Local Peer Discovery - Best new uTorrent Feature
One of the features that I’ve been anxiously awaiting is the “Local Peer Discovery” feature in uTorrent 1.7x. Basically, it uses a multicast to discover bittorrent clients that are active on your local network. It can determine if they are seeding or leeching a torrent that you’re interested in. If it’s available on the network, it will try to use it as a peer, and download it at massive speeds.
I can think of a couple of really great uses for this. The first is a scenario that I run into at work occasionally. I’ll try to download a video or file that a co-worker wants to see as well. Instead of competing for bandwidth, we can now both download it at the same time, and share the pieces quickly and automatically.
The other great use that I’m really excited about is LAN parties. For those of you that don’t know, a common LAN party problem is that everyone wants to get a copy of a game off of one computer. Everyone tries to copy it at one time, effectively rendering the network and the hard drive useless. The current solution is to copy it to some computers, and then have people get it from the copies. It works, but it’s manual, and it’s not fun.
Along comes bittorrent to the rescue. Before you’re next lan party, create torrents for all of your games or maps, or whatever, and distribute the tiny torrents. You can even send them to each user via email before the party. As people show up, they can start the torrent, and they automatically become a server AND a client. It effectively uses everyone’s hard drive and connection and you sit back and wait. I have yet to try it at a LAN party, but I think it will work very well. You could even throttle the connection and let it run while you play other games.
I did actually verify that the feature works as expected. On one computer in my network, I set up a distributed trackerless torrent. I set that machine up as a seeder. I loaded the torrent on another machine, it auto-discovered the other machine, and downloaded at a great speed. It wasn’t exactly distributed, but it demonstrated that it does work.
I’m anxiously awaiting the next LAN party when I can try it out.
It’s just a shame uT1.7.x is banned on so many trackers…
well that’s just because them trackers are stoopid enough to listen to rumors about bad behaviors…
Btw: æTorrent is at 1.7.5 now
uT is at 1.8.1 now
excellent post. i’ve been thinking of doing this during lan parties not only for its ease of distributing bandwidth but also for data integrity. when the wireless router kicks my computer off the network, it’s nice to be able to resume right where the transfer left off
My roommate and i recently discovered this by accident.
I had a video i had downloaded the previous night seeding on my computer.
So my roommate gets the file the next morning and he comes bursting in my room sayin “omg, you gotta come look at this! utorrent is DLing at 8 MB/s!!!
So of course i was amazed, we checked the peer list and see my internal ip on there and we had a nice facepalm moment.

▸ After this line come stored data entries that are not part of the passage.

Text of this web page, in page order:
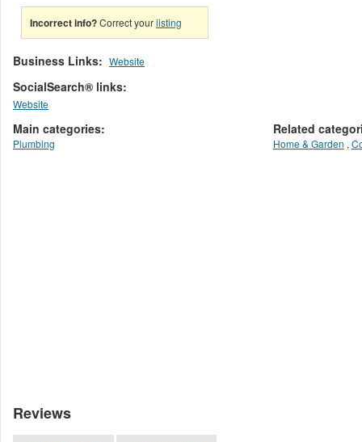
Incorrect info?Correct yourlisting
Business Links: Website
SocialSearch® links:
Website
Main categories:
Plumbing
Related
Home & Garden ,
Reviews
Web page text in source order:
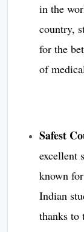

now we use it whenever we want to transfer something within our network, and sometimes we “double team” a torrent… probably doesnt help at all but it’s cool to see the spikes in the graph when chunks get passed between us.
It actually would help DL faster when you have multiple local PC’s. Because 1 PC usally never connects to all seeders. So you might end up with 1 PC connected to one set of seeders while the other PC’s are connected to a different set. Most likely you’ll have some over lap connections.